Data Augmentation For Medical MR Image Using Generative Adversarial Networks
This work addresses data scarcity in medical imaging for improved computer-assisted diagnosis, though it is incremental as it builds on existing GAN techniques.
The paper tackled the problem of limited brain tumor MR image datasets for deep learning by improving a GAN-based data augmentation method, resulting in realistic 256x256 images that outperformed other GAN methods in FID and MS-SSIM metrics.
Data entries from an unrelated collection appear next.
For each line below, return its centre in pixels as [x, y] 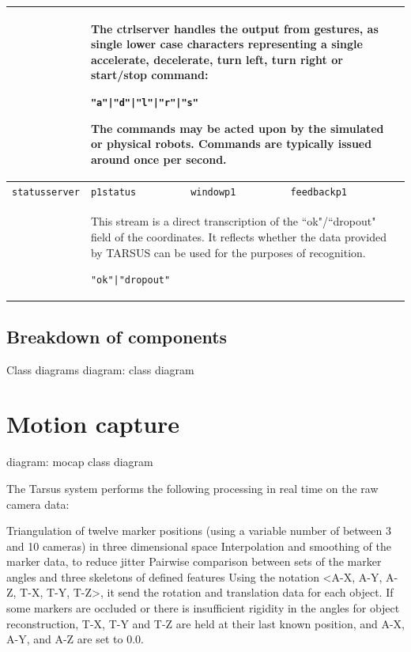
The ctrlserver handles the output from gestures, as [234, 28]
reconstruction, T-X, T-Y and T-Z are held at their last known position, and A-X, [205, 623]
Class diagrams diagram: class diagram [100, 369]
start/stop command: [149, 75]
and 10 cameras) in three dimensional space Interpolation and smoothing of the [199, 546]
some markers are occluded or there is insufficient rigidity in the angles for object [203, 608]
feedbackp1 [319, 192]
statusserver [46, 192]

Computer-assisted diagnosis (CAD) based on deep learning has become a crucial diagnostic technology in the medical industry, effectively improving diagnosis accuracy. However, the scarcity of brain tumor Magnetic Resonance (MR) image datasets causes the low performance of deep learning algorithms. The distribution of transformed images generated by traditional data augmentation (DA) intrinsically resembles the original ones, resulting in a limited performance in terms of generalization ability. This work improves Progressive Growing of GANs with a structural similarity loss function (PGGAN-SSIM) to solve image blurriness problems and model collapse. We also explore other GAN-based data augmentation to demonstrate the effectiveness of the proposed model. Our results show that PGGAN-SSIM successfully generates 256x256 realistic brain tumor MR images which fill the real image distribution uncovered by the original dataset. Furthermore, PGGAN-SSIM exceeds other GAN-based methods, achieving promising performance improvement in Frechet Inception Distance (FID) and Multi-scale Structural Similarity (MS-SSIM).